Nuzzle did something similar for Twitter but shut down (https://daringfireball.net/linked/2021/05/05/nuzzel).

That would be a good addition to feed readers, especially for news feeds.

emschwartz · 2026-02-11T21:27:18 1770845238

You should try Scour (https://scour.ing)!

You specify your interests as free form text, it ranks articles by how closely they match, and you can consume your Scour feed as an RSS feed to read it in NNW.

Disclaimer: I’m the developer

71bw · 2026-02-12T13:44:52 1770903892

HSTS issue, can't access.

cosmic_cheese · 2026-02-11T19:37:07 1770838627

I haven't used it much but I think Iconfactory's Tapestry[0] does some of this.

[0]: https://usetapestry.com/

jillesvangurp · 2026-02-12T13:19:39 1770902379

I've been thinking of how to tackle that problem. It would require a bit of resources but nothing too crazy. Essentially new articles need to be indexed in some kind of vector search capable DB. That allows things like similarity grouping and a few other things. This is nothing new and exactly how things like Google News work. The difference here would be keeping the per user notion of subscribing only to things they care about.

If you do the embeddings calculation centrally, it becomes shared cost. Every new article gets analyzed only once for all users.

The rest then becomes providing a new view on your RSS feeds that leverages that. You could do a lot of the expensive stuff (vector comparisons) locally actually because most users only have hundreds/thousands of articles that they care about. So, simply download the embeddings for articles and do the comparisons/grouping locally.

This wouldn't be super hard to do. There are lots of OSS models that you can run locally as well.
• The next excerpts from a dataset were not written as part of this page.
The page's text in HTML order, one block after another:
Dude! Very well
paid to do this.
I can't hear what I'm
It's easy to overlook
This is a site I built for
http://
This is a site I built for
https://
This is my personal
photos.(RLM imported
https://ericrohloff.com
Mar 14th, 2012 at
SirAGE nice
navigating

But they are kind of slow. So the trick is to amortize that over many users and share the burden.

The key challenge here is the finances. The centralized embeddings juggling gets costly quickly and you need a revenue model to finance that. That's why most of this stuff is happening by paywalls and staying kind of niche. All the "free" stuff is essentially ad sponsored.

But with some MCP layered on top and a few other bits and bobs, you could fairly easily implement an intelligent LLM based news agent that summarizes personalized news based on exactly your own preferences and news subscriptions. I haven't really seen anything like this done right. But we technically have all the OSS tech and models to do all of this now. It's just the compute cost that kills the use case.
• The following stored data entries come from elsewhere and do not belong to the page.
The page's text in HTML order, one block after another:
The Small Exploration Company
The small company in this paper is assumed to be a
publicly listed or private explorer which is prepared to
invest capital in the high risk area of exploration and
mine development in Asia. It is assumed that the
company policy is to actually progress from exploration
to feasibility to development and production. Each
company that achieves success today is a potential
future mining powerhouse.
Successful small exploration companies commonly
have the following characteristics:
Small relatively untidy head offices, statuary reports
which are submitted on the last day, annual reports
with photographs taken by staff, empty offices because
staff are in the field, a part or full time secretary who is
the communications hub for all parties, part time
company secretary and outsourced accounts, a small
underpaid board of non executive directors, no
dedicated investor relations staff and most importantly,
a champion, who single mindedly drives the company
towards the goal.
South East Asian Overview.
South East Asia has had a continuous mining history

If that could be decentralized bittorrent style, it wouldn't actually be that much of a burden. Given enough users, distributing say thousands of article updates per minute among tens/hundreds of thousands of readers means each of them expending maybe a couple of seconds of compute once in a while to calculate embeddings for articles that they are pulling that don't have embeddings yet. If you make that eventually consistent, it's not that big of a deal if you don't get embeddings for all the new stuff right away. And any finished embeddings could be uploaded and shared. Anything popular would quickly get embeddings. And you could make the point that publishers themselves could be providing embeddings as well for their own articles. Why not? If you only publish a handful of articles, the cost is next to nothing.
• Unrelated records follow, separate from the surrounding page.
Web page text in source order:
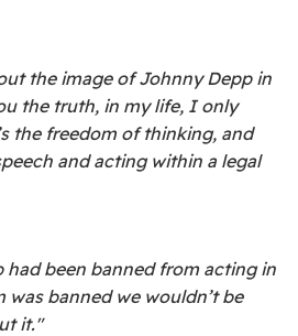
the image of Johnny Depp in
the truth, in my life, I only
the freedom of thinking, and
and acting within a legal
had been banned from acting in
banned we wouldn’t be
it."
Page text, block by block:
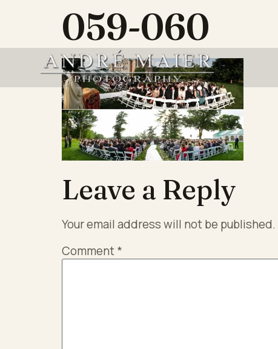
059-060
Leave a Reply
Your email address will not be published.
Comment*

If I had more spare time, I might have a go at this. Sadly, I don't.

mmooss · 2026-02-12T18:34:12 1770921252

It's very interesting and thanks for laying out the issues.

One point I'd like to make: Grouping RSS feed items by similarity is much different than LLM summaries. In the former, I get the best (I can use economically), specific, expert human information, which is what I'm personally after; the latter keeps the economy but eliminates the value.